None of us can say what the majority view of G&L people is, and the argument is irrelevant. There is clearly ENOUGH biphobia that we -- the bisexual populace -- need to organize against it.



That bisexuals and the transgendered often feel sidelined by lesbians and gays is not entirely the fault of those people. The very nature of bisexuality and the vast numbers of bisexuals who are not out for reasons we can both understand restricts the influence they will have because of their reluctance to come out, and to stand up and be counted publicly. The transgendered are few in number relatively to either gays or bisexuals and their influence is swamped by that of the larger two groupings.

I agree with you here, and this is why I urge more bis to come out, be visible, and stand together -- with one another, not hiding in the ranks of the rainbow, where as you yourself point out here, the few in number get stomped on.



I have found vis a vis the transgendered that bisexual people are far more likely to be contemptuous of the transgendered than lesbians and gays are of bisexuals,

We should let the TG speak for themselves here. From my POV I see plenty of transphobia within the G&L populace, and not less than within the bi populace. They may want to organize separately, too.


If this increased division is real, the division between the gay and bisexual communities and that of the transgendered, then we are in deep shite. Since the 1960's in the west we have made such progress that the lives of our kind have been transformed. We have done that united and we will continue to do that united. If we begin to fragment and go our own way, then anyone who has any rudimentary knowledge of the great social issues of our world know how the establishment will love that, pick it up, run with it and destroy us. Divide and rule. How the anti lgbt world will love that.

LOL, should we take this as anti-straight animosity?

Not buying the argument that bi people organizing separately weakens the greater movement for sexual liberation. On the contrary, I think creating truly bi-friendly spaces should bring more bi people out, and making louder public voices that truly represent the bi populace will give the call for sexual liberation more validity. As long as it's seen as gay thing, there ain't so much in it for bi folk. We don't like the looks of the mono queer closet.

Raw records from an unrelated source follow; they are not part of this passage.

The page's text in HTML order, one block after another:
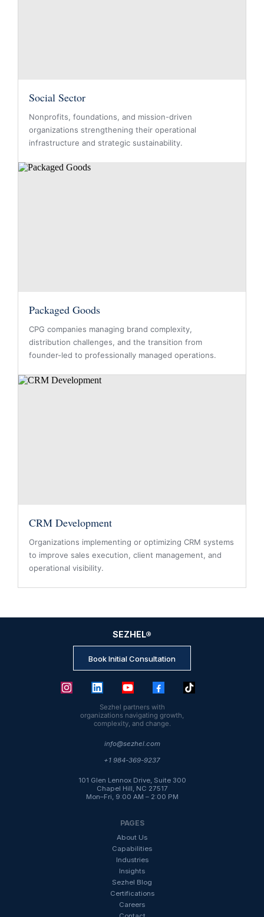
Social Sector
Nonprofits, foundations, and mission-driven
organizations strengthening their operational
infrastructure and strategic sustainability.
Packaged Goods
CPG companies managing brand complexity,
distribution challenges, and the transition from
founder-led to professionally managed operations.
CRM Development
Organizations implementing or optimizing CRM systems
to improve sales execution, client management, and
operational visibility.
SEZHEL®
Book Initial Consultation
Sezhel partners with
organizations navigating growth,
complexity, and change.
info@sezhel.com
+1 984-369-9237
101 Glen Lennox Drive, Suite 300
Chapel Hill, NC 27517
Mon–Fri, 9:00 AM – 2:00 PM
PAGES
About Us
Capabilities
Industries
Insights
Sezhel Blog
Certifications
Careers
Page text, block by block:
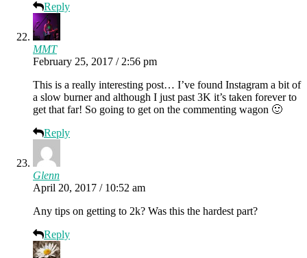
Reply
MMT
February 25, 2017 / 2:56 pm
This is a really interesting post… I’ve found Instagram a bit of
a slow burner and although I just past 3K it’s taken forever to
get that far! So going to get on the commenting wagon 🙂
Reply
Glenn
April 20, 2017 / 10:52 am
Any tips on getting to 2k? Was this the hardest part?
Reply
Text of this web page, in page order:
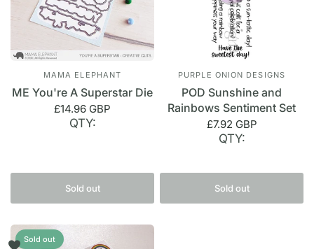
MAMA ELEPHANT
ME You're A Superstar Die
£14.96 GBP
QTY:
Sold out
PURPLE ONION DESIGNS
POD Sunshine and
Rainbows Sentiment Set
£7.92 GBP
QTY:
Sold out
Sold out
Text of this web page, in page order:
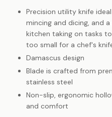
Precision utility knife
mincing and dicing, and
kitchen taking on tasks
too small for a chef's
Damascus design
Blade is crafted from
stainless steel
Non-slip, ergonomic
and comfort
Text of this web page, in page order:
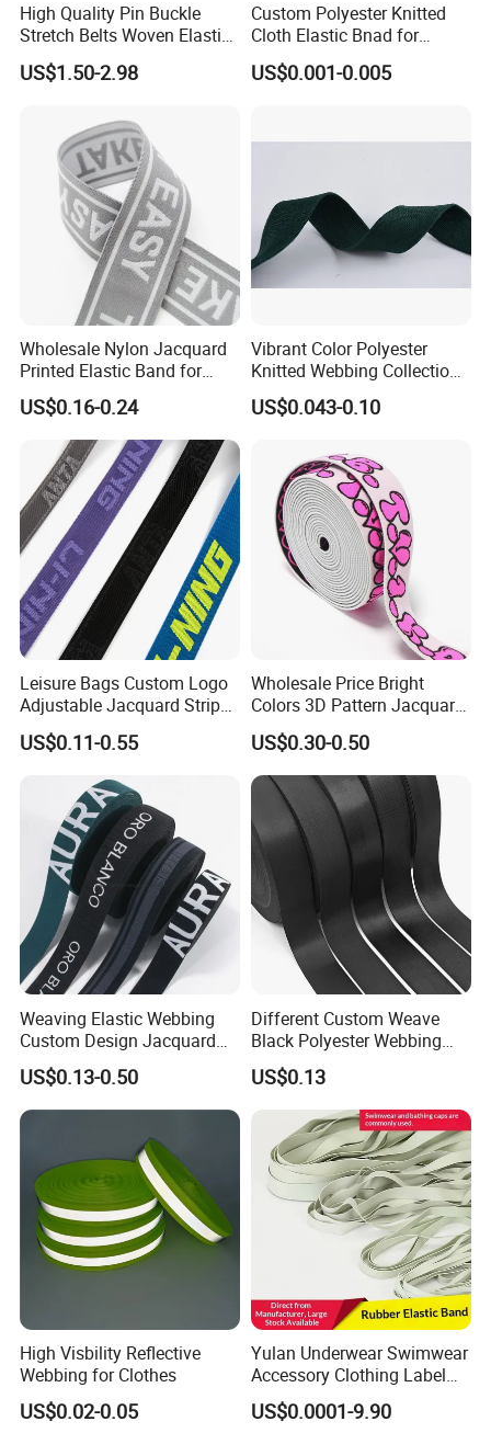
High Quality Pin Buckle
Stretch Belts Woven Elastic
Belts for Men (35-22001)
US$1.50-2.98
Custom Polyester Knitted
Cloth Elastic Bnad for
Sewing and Pants Elastic
Webbing Tape
US$0.001-0.005
Wholesale Nylon Jacquard
Printed Elastic Band for
Garments
US$0.16-0.24
Vibrant Color Polyester
Knitted Webbing Collection
for Fashion Accessories
US$0.043-0.10
Leisure Bags Custom Logo
Adjustable Jacquard Stripe
Woven Strap Durable Nylon
Jacquard Webbing for
US$0.11-0.55
Wholesale Price Bright
Colors 3D Pattern Jacquard
Elastic Webbing with
German Standard
US$0.30-0.50
Weaving Elastic Webbing
Custom Design Jacquard
Pattern Nylon Woven Waist
Band
US$0.13-0.50
Different Custom Weave
Black Polyester Webbing
Belt for Apparel Accessories
Webbing
US$0.13
High Visbility Reflective
Webbing for Clothes
US$0.02-0.05
Yulan Underwear Swimwear
Accessory Clothing Label
Natural Latex Elastic Rubber
Tape
US$0.0001-9.90
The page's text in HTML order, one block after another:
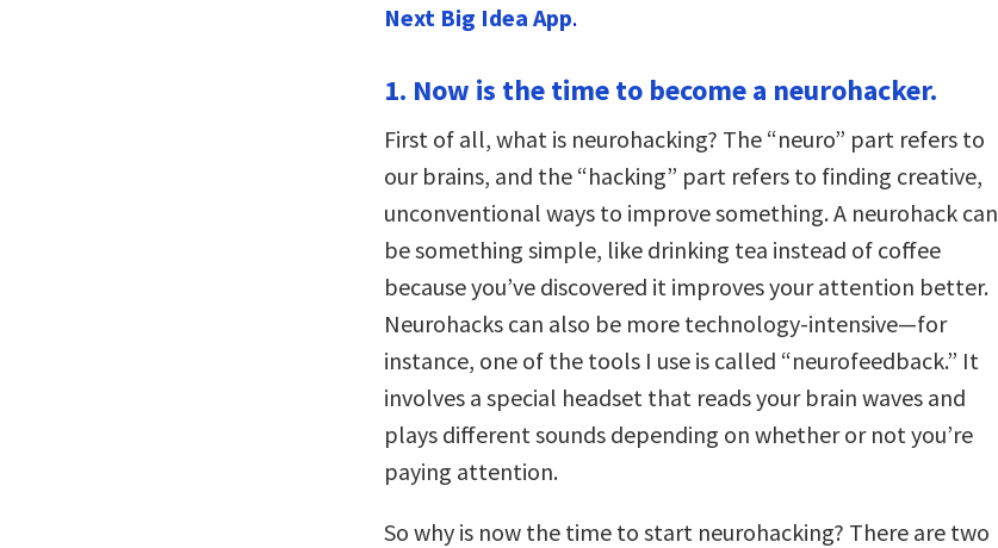
Next Big Idea App.
1. Now is the time to become a neurohacker.
First of all, what is neurohacking? The “neuro” part refers to
our brains, and the “hacking” part refers to finding creative,
unconventional ways to improve something. A neurohack can
be something simple, like drinking tea instead of coffee
because you’ve discovered it improves your attention better.
Neurohacks can also be more technology-intensive—for
instance, one of the tools I use is called “neurofeedback.” It
involves a special headset that reads your brain waves and
plays different sounds depending on whether or not you’re
paying attention.
So why is now the time to start neurohacking? There are two
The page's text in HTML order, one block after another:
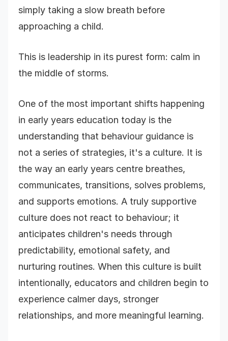
simply taking a slow breath before
approaching a child.
This is leadership in its purest form: calm in
the middle of storms.
One of the most important shifts happening
in early years education today is the
understanding that behaviour guidance is
not a series of strategies, it's a culture. It is
the way an early years centre breathes,
communicates, transitions, solves problems,
and supports emotions. A truly supportive
culture does not react to behaviour; it
anticipates children's needs through
predictability, emotional safety, and
nurturing routines. When this culture is built
intentionally, educators and children begin to
experience calmer days, stronger
relationships, and more meaningful learning.

Nancy Marcus doesn't want the movement to break up. She can see how detrimental to our common cause it would be. She is a wise woman and I think bisexuals who dream of going out on their own would soon find just how mistaken that change would be.

Nancy Marcus is familiar with my views and was delighted to have me post this here on her behalf. I urged her to join the site and post it herself. She was tempted but is trying to cut down on her on-line time and said that for now she will lurk here silently.